I've seen the natural range for cherry shrimp is 14-28c with around 22c where they are most comfortable. I'm planning a no filter, no heater tank for my excess plants as a bit of an experiment (will still get proper maintanance). I'd guess the room temp will be 16c minimum in the winter, perhaps a little warmer and the tank will be big enough to prevent to big a temp swing but just seeing if this sort of tank and them is feasible really. I know they won't breed as quickly or do as well as with a warmer temp but there would only be a few in there which I'd take from my main colony as it needs reducing.

Thanks in advance.


----------



## splatteredbrainz (21 Sep 2017)

I've got some in room-temperature now but it's summer here. Last year I ran a heater. It drops down under 60 Fahrenheit at night and so far no problems. I'll let you know as things progress. I've decided to use this tank for natives so I took the heater out

Sent from my SM-G730V using Tapatalk


----------



## Lindy (23 Sep 2017)

I left a tank with Taiwan bee/shadow shrimp in an unheated flat in Scotland in the middle of winter. They were absolutely fine. Temps must have dropped to low teens at night(at least) although I never checked. My prls are in an unheated tank in the kitchen and do well.
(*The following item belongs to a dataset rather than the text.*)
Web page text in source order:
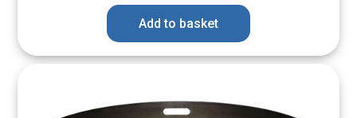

Sent from my SM-G920F using Tapatalk


----------



## mort (23 Sep 2017)

Thanks, I'm going to trial run the tank for a few weeks to see how stable it is. Will also probably try a little filter if I can find one as it makes me feel better even if not strictly needed.


----------



## splatteredbrainz (23 Sep 2017)

I think they burrow somewhat and the water does insulate a bit. In cold weather it's always warmer in the water and more so near rotting vegetation. I keep mine with fish so they're always hiding somewhere deep in the mire

Sent from my SM-G730V using Tapatalk


----------



## parotet (23 Sep 2017)

I never heat my tanks because I live in a warm area. My shrimps can live without any problem at 17-18°C and even breed. Actually I think they live much better at this temperature than above 20°C

Jordi


----------



## Lindy (24 Sep 2017)

mort said:


> Thanks, I'm going to trial run the tank for a few weeks to see how stable it is. Will also probably try a little filter if I can find one as it makes me feel better even if not strictly needed.


I would never consider having an unfiltered tank even when heavily planted. At the least I would suggest a small air driven corner filter. I have to clean the sponge that is over the filter inlet every few weeks.





Sent from my SM-G920F using Tapatalk


----------



## Edvet (27 Sep 2017)

Lindy, what's that white stuf? Food?


----------



## Lindy (28 Sep 2017)

Edvet said:


> Lindy, what's that white stuf? Food?


It is food called Snowflake. It doesn't go off so there is always some in there. Buggers spread it around though lol

Sent from my SM-G920F using Tapatalk


----------